■ WORK REQUIRED:
Below are records to reproduce in full; copy them exactly but keep the pictures out.
- Opening Delimiter -
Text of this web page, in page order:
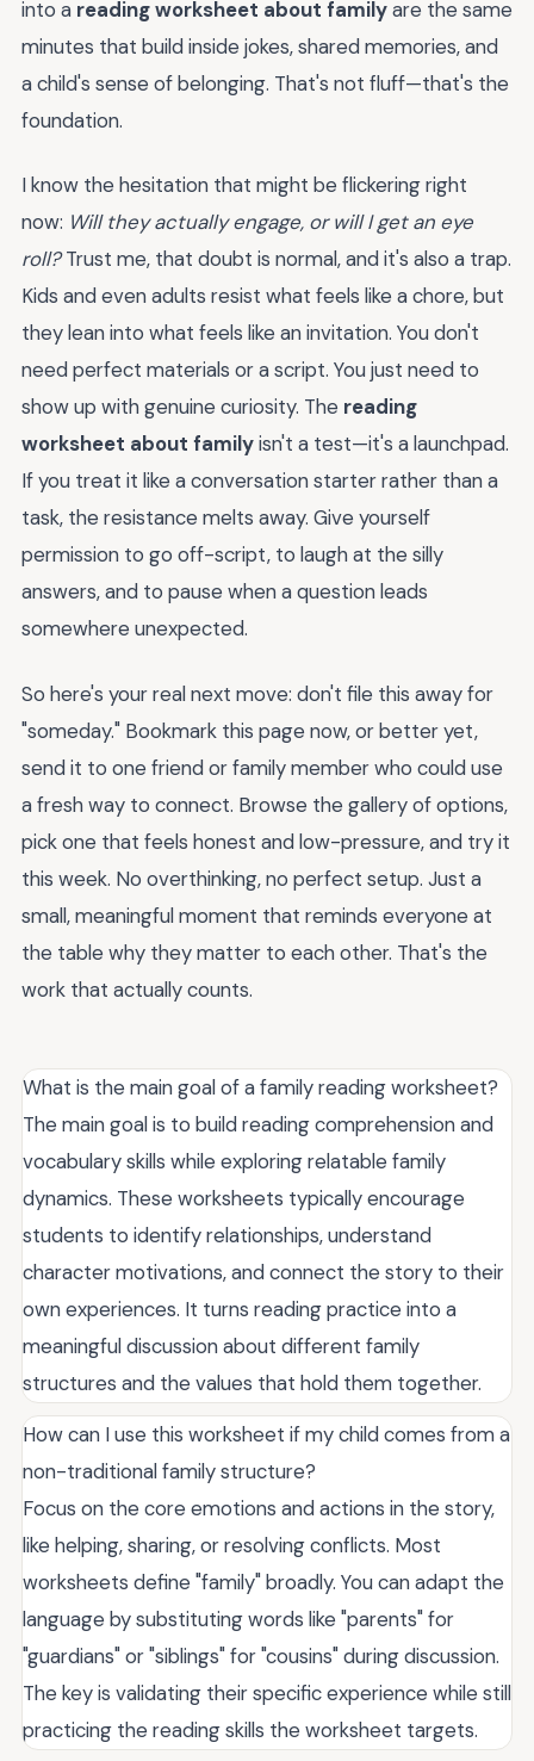
into a reading worksheet about familyare the same
minutes that build inside jokes, shared memories, and
a child's sense of belonging. That's not fluff—that's the
foundation.
I know the hesitation that might be flickering right
now: Will they actually engage, or will I get an eye
roll?Trust me, that doubt is normal, and it's also a trap.
Kids and even adults resist what feels like a chore, but
they lean into what feels like an invitation. You don't
need perfect materials or a script. You just need to
show up with genuine curiosity. The reading
worksheet about familyisn't a test—it's a launchpad.
If you treat it like a conversation starter rather than a
task, the resistance melts away. Give yourself
permission to go off-script, to laugh at the silly
answers, and to pause when a question leads
somewhere unexpected.
So here's your real next move: don't file this away for
"someday." Bookmark this page now, or better yet,
send it to one friend or family member who could use
a fresh way to connect. Browse the gallery of options,
pick one that feels honest and low-pressure, and try it
this week. No overthinking, no perfect setup. Just a
small, meaningful moment that reminds everyone at
the table why they matter to each other. That's the
work that actually counts.
What is the main goal of a family reading worksheet?
The main goal is to build reading comprehension and
vocabulary skills while exploring relatable family
dynamics. These worksheets typically encourage
students to identify relationships, understand
character motivations, and connect the story to their
own experiences. It turns reading practice into a
meaningful discussion about different family
structures and the values that hold them together.
How can I use this worksheet if my child comes from a
non-traditional family structure?
Focus on the core emotions and actions in the story,
like helping, sharing, or resolving conflicts. Most
worksheets define "family" broadly. You can adapt the
language by substituting words like "parents" for
"guardians" or "siblings" for "cousins" during discussion.
The key is validating their specific experience while still
practicing the reading skills the worksheet targets.
- Closing Delimiter -
■ SOLUTION:
Text of this web page, in page order:
into a reading worksheet about familyare the same
minutes that build inside jokes, shared memories, and
a child's sense of belonging. That's not fluff—that's the
foundation.
I know the hesitation that might be flickering right
now: Will they actually engage, or will I get an eye
roll?Trust me, that doubt is normal, and it's also a trap.
Kids and even adults resist what feels like a chore, but
they lean into what feels like an invitation. You don't
need perfect materials or a script. You just need to
show up with genuine curiosity. The reading
worksheet about familyisn't a test—it's a launchpad.
If you treat it like a conversation starter rather than a
task, the resistance melts away. Give yourself
permission to go off-script, to laugh at the silly
answers, and to pause when a question leads
somewhere unexpected.
So here's your real next move: don't file this away for
"someday." Bookmark this page now, or better yet,
send it to one friend or family member who could use
a fresh way to connect. Browse the gallery of options,
pick one that feels honest and low-pressure, and try it
this week. No overthinking, no perfect setup. Just a
small, meaningful moment that reminds everyone at
the table why they matter to each other. That's the
work that actually counts.
What is the main goal of a family reading worksheet?
The main goal is to build reading comprehension and
vocabulary skills while exploring relatable family
dynamics. These worksheets typically encourage
students to identify relationships, understand
character motivations, and connect the story to their
own experiences. It turns reading practice into a
meaningful discussion about different family
structures and the values that hold them together.
How can I use this worksheet if my child comes from a
non-traditional family structure?
Focus on the core emotions and actions in the story,
like helping, sharing, or resolving conflicts. Most
worksheets define "family" broadly. You can adapt the
language by substituting words like "parents" for
"guardians" or "siblings" for "cousins" during discussion.
The key is validating their specific experience while still
practicing the reading skills the worksheet targets.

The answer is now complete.